Here is yet an other solution, that tries to work geometrically as much as possible. If computations are started, then only for a specific geometric issue, and they should be of low algebraic level. Well, i am also needing a continuity argument.
The given constraint connecting $x,y$, $4x^2+a^2y^2=4a^2y^2$, is the ellipse of equation (divide by the R.H.S.)
$$
(E)\ :\qquad
\left(\frac xa\right)^2 +\left(\frac y2\right)^2 = 1\ .
$$
We search a/the point $(u,v)$ on $(E)$ which is at maximal distance from the given point $P(0, -2)$. It turns out that this point is $Q(0, 2)$.
Let us show this. The distance between $P$ and $Q$ is $PQ=4$. Is it the maximal distance? Before we start to answer the question, it may be useful to "see" how the problem is "working". Here is a special case with $a$ almost equal to $3$, and it is left open if the condition $a\le 2\sqrt 2$ is satisfied:

In red we have the ellipse $(E)$, and its point $P=(0,-2)$. Using radius four, we draw the circle centered in $P$ with radius $PQ=4$. Both the circle and the ellipse are tangent in $Q$ to the horizontal line $y=2$ through $Q$.
How is the problem moving, when sliding the position of $(\pm a,0)$? We expect for $a=2$ that the ellipse becomes a circle centered in the origin, thus completely "inside" the other circle, then making $a$ bigger and bigger the ellipse will have the "upper" part getting closer and closer to the horizontal line $y=2$ through $Q$, so at some point it may also go "beyond" the limits of the disk... When does this happen? So we have a geometrical question.
Is the ellipse completely inside the (closed interior disk of) the circle?
If yes, then the maximal value is taken in $Q=(0,2)$, the sum of the components of $Q$ is $0+2=2$ (and has no sense in the given geometric, or optimization context, but is a way of published examination problems to give the answer without giving it), and we are done.

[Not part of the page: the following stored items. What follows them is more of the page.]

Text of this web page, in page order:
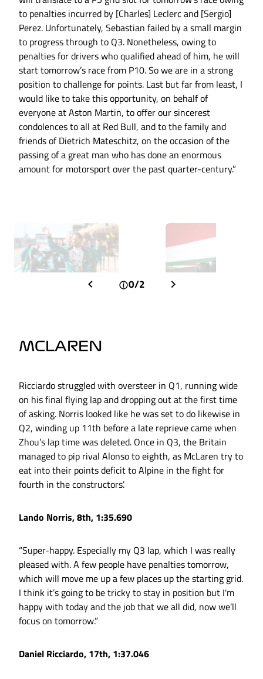
to penalties incurred by [Charles] Leclerc and [Sergio]
Perez. Unfortunately, Sebastian failed by a small margin
to progress through to Q3. Nonetheless, owing to
penalties for drivers who qualified ahead of him, he will
start tomorrow’s race from P10. So we are in a strong
position to challenge for points. Last but far from least, I
would like to take this opportunity, on behalf of
everyone at Aston Martin, to offer our sincerest
condolences to all at Red Bull, and to the family and
friends of Dietrich Mateschitz, on the occasion of the
passing of a great man who has done an enormous
amount for motorsport over the past quarter-century.”
0/2
MCLAREN
Ricciardo struggled with oversteer in Q1, running wide
on his final flying lap and dropping out at the first time
of asking. Norris looked like he was set to do likewise in
Q2, winding up 11th before a late reprieve came when
Zhou’s lap time was deleted. Once in Q3, the Britain
managed to pip rival Alonso to eighth, as McLaren try to
eat into their points deficit to Alpine in the fight for
fourth in the constructors’.
Lando Norris, 8th, 1:35.690
“Super-happy. Especially my Q3 lap, which I was really
pleased with. A few people have penalties tomorrow,
which will move me up a few places up the starting grid.
I think it’s going to be tricky to stay in position but I'm
happy with today and the job that we all did, now we’ll
focus on tomorrow.”
Daniel Ricciardo, 17th, 1:37.046
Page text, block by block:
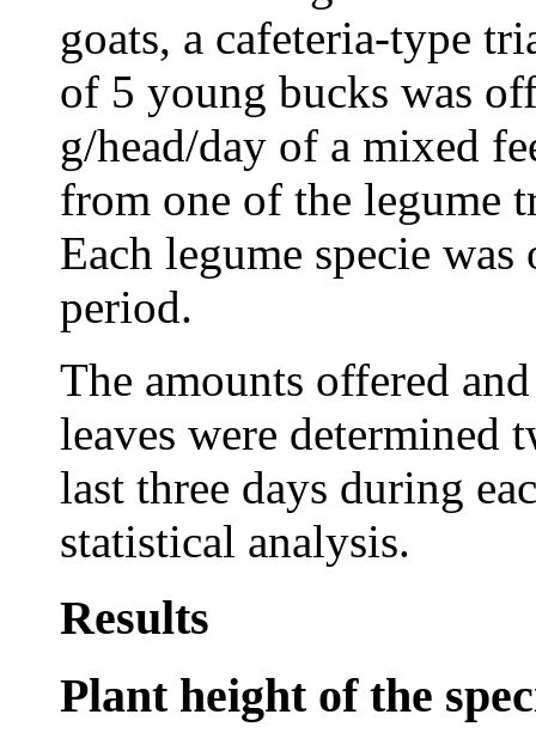
goats, a cafeteria-type
of 5 young bucks was
g/head/day of a mixed
from one of the legume
Each legume specie
period.
The amounts offered
leaves were determined
last three days during
statistical analysis.
Results
Plant height of the
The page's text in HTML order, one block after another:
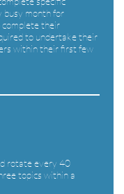
busy month for
complete their
to undertake their
within their first few
rotate every 40
topics within a
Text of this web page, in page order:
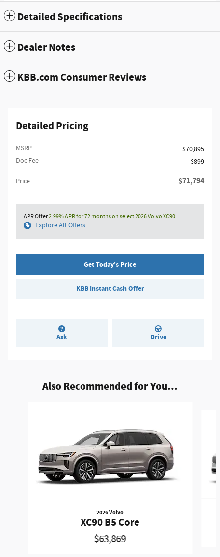
Detailed Specifications
Dealer Notes
KBB.com Consumer Reviews
Detailed Pricing
MSRP
$70,895
Doc Fee
$899
Price $71,794
APR Offer2.99% APR for 72 months on select 2026 Volvo XC90
Explore All Offers
Get Today's Price
KBB Instant Cash Offer
Ask Drive
Also Recommended for You...
2026 Volvo
XC90 B5 Core
$63,869
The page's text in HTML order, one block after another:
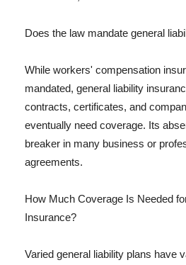
Does the law mandate general
While workers' compensation
mandated, general liability
contracts, certificates, and
eventually need coverage. Its
breaker in many business or
agreements.
How Much Coverage Is Needed
Insurance?
Varied general liability plans have
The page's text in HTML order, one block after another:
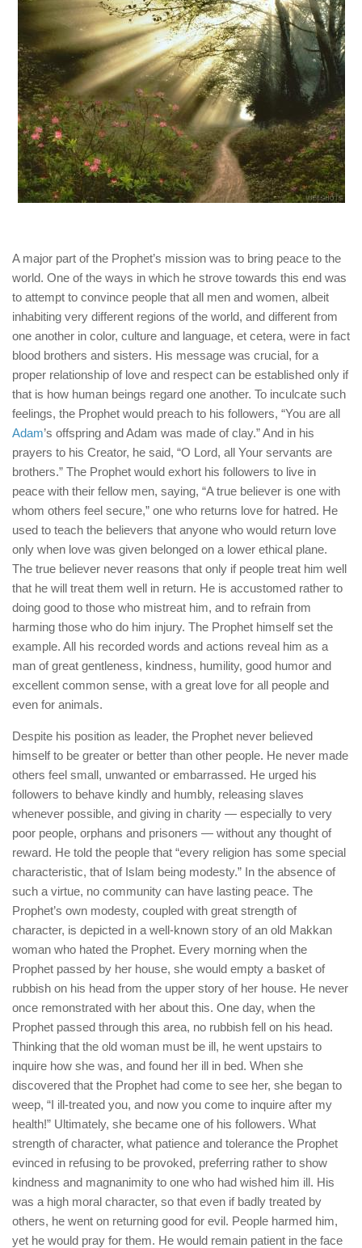
Questions and Answers
A major part of the Prophet’s mission was to bring peace to the
world. One of the ways in which he strove towards this end was
to attempt to convince people that all men and women, albeit
inhabiting very different regions of the world, and different from
one another in color, culture and language, et cetera, were in fact
blood brothers and sisters. His message was crucial, for a
proper relationship of love and respect can be established only if
that is how human beings regard one another. To inculcate such
feelings, the Prophet would preach to his followers, “You are all
Adam’s offspring and Adam was made of clay.” And in his
prayers to his Creator, he said, “O Lord, all Your servants are
brothers.” The Prophet would exhort his followers to live in
peace with their fellow men, saying, “A true believer is one with
whom others feel secure,” one who returns love for hatred. He
used to teach the believers that anyone who would return love
only when love was given belonged on a lower ethical plane.
The true believer never reasons that only if people treat him well
that he will treat them well in return. He is accustomed rather to
doing good to those who mistreat him, and to refrain from
harming those who do him injury. The Prophet himself set the
example. All his recorded words and actions reveal him as a
man of great gentleness, kindness, humility, good humor and
excellent common sense, with a great love for all people and
even for animals.
Despite his position as leader, the Prophet never believed
himself to be greater or better than other people. He never made
others feel small, unwanted or embarrassed. He urged his
followers to behave kindly and humbly, releasing slaves
whenever possible, and giving in charity — especially to very
poor people, orphans and prisoners — without any thought of
reward. He told the people that “every religion has some special
characteristic, that of Islam being modesty.” In the absence of
such a virtue, no community can have lasting peace. The
Prophet’s own modesty, coupled with great strength of
character, is depicted in a well-known story of an old Makkan
woman who hated the Prophet. Every morning when the
Prophet passed by her house, she would empty a basket of
rubbish on his head from the upper story of her house. He never
once remonstrated with her about this. One day, when the
Prophet passed through this area, no rubbish fell on his head.
Thinking that the old woman must be ill, he went upstairs to
inquire how she was, and found her ill in bed. When she
discovered that the Prophet had come to see her, she began to
weep, “I ill-treated you, and now you come to inquire after my
health!” Ultimately, she became one of his followers. What
strength of character, what patience and tolerance the Prophet
evinced in refusing to be provoked, preferring rather to show
kindness and magnanimity to one who had wished him ill. His
was a high moral character, so that even if badly treated by
others, he went on returning good for evil. People harmed him,
yet he would pray for them. He would remain patient in the face
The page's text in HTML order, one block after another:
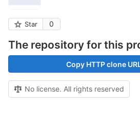
Star 0
The repository for this
Copy HTTP clone
No license. All rights reserved
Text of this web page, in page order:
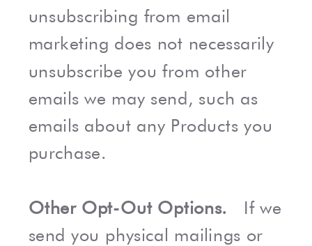
unsubscribing from email
marketing does not necessarily
unsubscribe you from other
emails we may send, such as
emails about any Products you
purchase.
Other Opt-Out Options.
If we
send you physical mailings or
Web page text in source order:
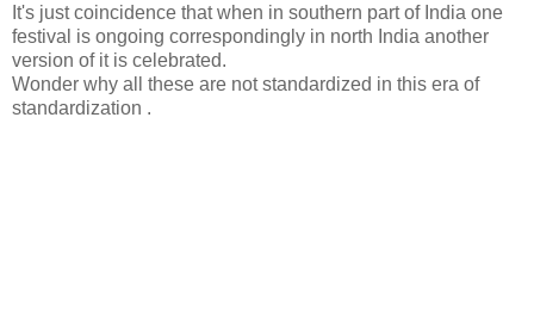
It's just coincidence that when in southern part of India one
festival is ongoing correspondingly in north India another
version of it is celebrated.
Wonder why all these are not standardized in this era of
standardization .
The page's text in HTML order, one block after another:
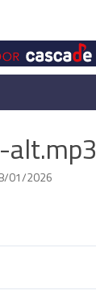
01/2026
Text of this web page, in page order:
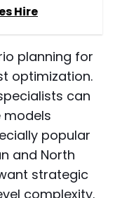
Hire
planning for
optimization.
can
popular
and North
strategic
complexity.
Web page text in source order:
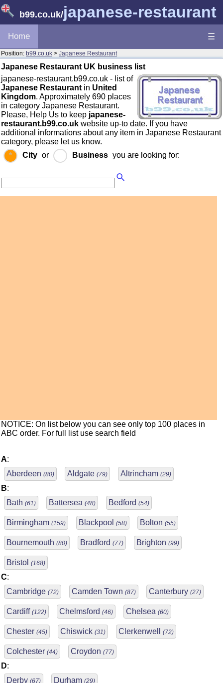
b99.co.uk/japanese-restaurant
Home ☰
Position: b99.co.uk > Japanese Restaurant
Japanese Restaurant UK business list
japanese-restaurant.b99.co.uk - list of
Japanese Restaurant in United
Kingdom. Approximately 690 places
in category Japanese Restaurant.
Please, Help Us to keep japanese-
restaurant.b99.co.uk website up-to date. If you have
additional informations about any item in Japanese Restaurant
category, please let us know.
City or Business you are looking for:
NOTICE: On list below you can see only top 100 places in
ABC order. For full list use search field
A:
Aberdeen (80) Aldgate (79) Altrincham (29)
B:
Bath (61) Battersea (48) Bedford (54)
Birmingham (159) Blackpool (58) Bolton (55)
Bournemouth (80) Bradford (77) Brighton (99)
Bristol (168)
C:
Cambridge (72) Camden Town (87) Canterbury (27)
Cardiff (122) Chelmsford (46) Chelsea (60)
Chester (45) Chiswick (31) Clerkenwell (72)
Colchester (44) Croydon (77)
D:
Derby (67) Durham (29)

If not, reductio ad absurdum, let us assume this, then consider the difference function of the two continuous functions on $[-a, a]$ determined by the two graphs in the upper half plane, the one for the circle, minus the one for the ellipse. By assumption, the difference is $0$ in $0$, takes also positive values, and in $\pm a$ we have a negative value. So the difference also takes a further zero value in $(0,a)$ and/or $(-a,0)$ (by symmetry). So the circle and the ellipse intersect in a further point. Let us intersect the two curves, see if this is possible:
$$
\left\{
\begin{aligned}
x^2 + (y+2)^2 &= 4^2\ ,\\
x^2 +\frac 14 a^2y ^2 &= a^2\ .
\end{aligned}
\right.
$$
We eliminate $x$ by subtracting the equations, we obtain one equation in $y$ with parameter $a$, which is in its simpler form:
$$
(a^2-4)y^2 - 16y + 4(12-a^2)=0\ .
$$
The case $a=2$ is easily considered geometrically, $(E)$ is a circle, and it is contained in the (closed) interior disk of the other circle. So assume $a>2$, making the above equation an equation of degree two. One solution is $y=2$ (since it was also in the initial equation), and the other one is (Vieta for the product of the roots) such that $y+2=\frac {16}{a^2-4}$. We insert in the first equation to get the value of $x$, which satisfies:
$$
x^2 = 4^2 -(y+2)^2 = 4^2 -\frac{16^2}{(a^2-4)^2}
=\frac{4^2}{(a^2-4)^2}((a^2-4)^2-4^2)
=\frac{4^2}{(a^2-4)^2}a^2(a^2-8)\le 0\ .
$$
In the only case where there is a real $x$ solution, we have $a^2-8=0$, thus $x=0$, and the corresponding point is again $Q$. Contradiction. Our assumption is false. This leads to the wanted conclusion.
$\square$
Note: The above computation explains also why in case of $a^2-8\ge 0$ we have a further intersection of the two conics, and the maximal distance is taken elsewhere. We have to draw further concentric circles centered in $P=(-2,0)$, and see which one in the family is touching the ellipse.